As to the warts, you don't need to know virus type; most likely, such a test isn't even available in this circumstance. The vast majority of external genital warts are due to HPV type 6 or 11. And even if you had a different type, it would mean nothing and would not change your treatment, your future sex life, or anything else. As to treatment, if the biopsy indeed removed all visually obvious wart tissue, there probably is no need for treatment with Aldara or anything else. However, follow your provider's advice. There are no data on applying Aldara as broadly as you suggest. I definitely recommend against it; you'll get pretty sore, with no benefit.
The HPV vaccine isn't officially recommended for women over age 26. It certainly would work; it's just that the manufacturer has not yet reported data to the FDA on older women, therefore it cannot be officially recommended. And for that reason, her insurance won't cover it. But if she wants to pay (probably around $500 for vaccine plus the office visits), it's fine for her to be immunized.
I hope this helps. Best wishes-- HHH, MD
Thanks for your reply. I have read the other threads about HPV as well as information from the CDC and ASHA. I am familiar with the estimated clearance time of 6-12 months post last visible wart, eradication vs low detectable amounts of DNA for possible transmission, and of course no guarantees. However, I am confused about the norm for HPV causing warts. Does it now become a visibility/guessing game from here on out as to whether or not I have a wart and whether or not I am still contagious? It seems like the only way for people to know is to continue to examine themselves for the next couple of years, and that seems like a difficult task, even for a genitally focused person like myself. What do you tell your patients? I am sure my provider will only tell me to return if symptoms recur or persist.
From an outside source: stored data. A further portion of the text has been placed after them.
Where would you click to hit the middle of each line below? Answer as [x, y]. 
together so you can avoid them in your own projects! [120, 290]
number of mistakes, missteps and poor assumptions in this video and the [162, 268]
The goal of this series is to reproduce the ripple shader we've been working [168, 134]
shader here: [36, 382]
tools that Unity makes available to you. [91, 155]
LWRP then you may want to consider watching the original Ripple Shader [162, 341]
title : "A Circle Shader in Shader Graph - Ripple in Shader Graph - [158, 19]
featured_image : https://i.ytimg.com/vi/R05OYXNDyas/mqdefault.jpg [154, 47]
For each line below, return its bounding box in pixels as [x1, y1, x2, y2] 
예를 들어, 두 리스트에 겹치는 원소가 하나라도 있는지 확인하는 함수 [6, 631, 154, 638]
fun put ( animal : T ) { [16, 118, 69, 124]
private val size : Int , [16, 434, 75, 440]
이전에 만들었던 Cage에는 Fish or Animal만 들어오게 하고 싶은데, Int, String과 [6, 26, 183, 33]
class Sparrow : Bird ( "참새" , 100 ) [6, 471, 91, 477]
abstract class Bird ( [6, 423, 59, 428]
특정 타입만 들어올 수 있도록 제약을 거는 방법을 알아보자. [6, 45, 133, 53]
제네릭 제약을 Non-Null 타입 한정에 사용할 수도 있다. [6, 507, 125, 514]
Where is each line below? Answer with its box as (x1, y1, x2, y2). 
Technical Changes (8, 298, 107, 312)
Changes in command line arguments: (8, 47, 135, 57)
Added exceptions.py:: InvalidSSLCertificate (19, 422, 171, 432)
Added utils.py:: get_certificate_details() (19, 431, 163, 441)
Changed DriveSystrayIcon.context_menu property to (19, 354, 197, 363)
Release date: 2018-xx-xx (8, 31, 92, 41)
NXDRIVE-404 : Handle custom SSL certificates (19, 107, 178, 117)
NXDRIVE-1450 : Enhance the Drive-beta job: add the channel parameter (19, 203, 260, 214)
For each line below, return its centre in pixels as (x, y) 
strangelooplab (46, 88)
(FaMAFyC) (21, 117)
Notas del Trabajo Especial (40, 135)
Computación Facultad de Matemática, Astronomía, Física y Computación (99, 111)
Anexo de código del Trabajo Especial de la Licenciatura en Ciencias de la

Happily, I am aware that HPV is mostly harmless and I can accept that, however, I am only concerned about infecting my potential future spouse. I was under the impression that HPV can be typed. In a way it does matter to me, that I know she can be vaccinated and immune to something I have. There is no dollar amount I wouldn't pay for that kind of assurance.
My final comment: It is unfortunate that there aren't enough data for something as common as HPV. We know where HSV, HIV, and HCV can reside in the body and replicate but we are still unsure about HPV.
In case you are counting, this is my second (and final) post for the next few months. I know there are others in need of advice. Thanks again for your help.
I tell my patients exactly what I told you, and have said many times on this forum: For people who have had genital warts or a postive HPV test on pap smear, most likely they are not infectious once visible warts have been gone for 6 months, or 6 months after a negative pap suggestive of HPV. I also warn them that these are only very rough guidelines--not the result of data, but my own best guess.
In response to your first question, yes, it's largely a clinical judgement and guessing game. Happily, as you say, "HPV is mostly harmless". A future spouse is likely to have been infected with HPV already anyway .
Sorry, but the science doesn't allow any more precision than this. It's just the way it is.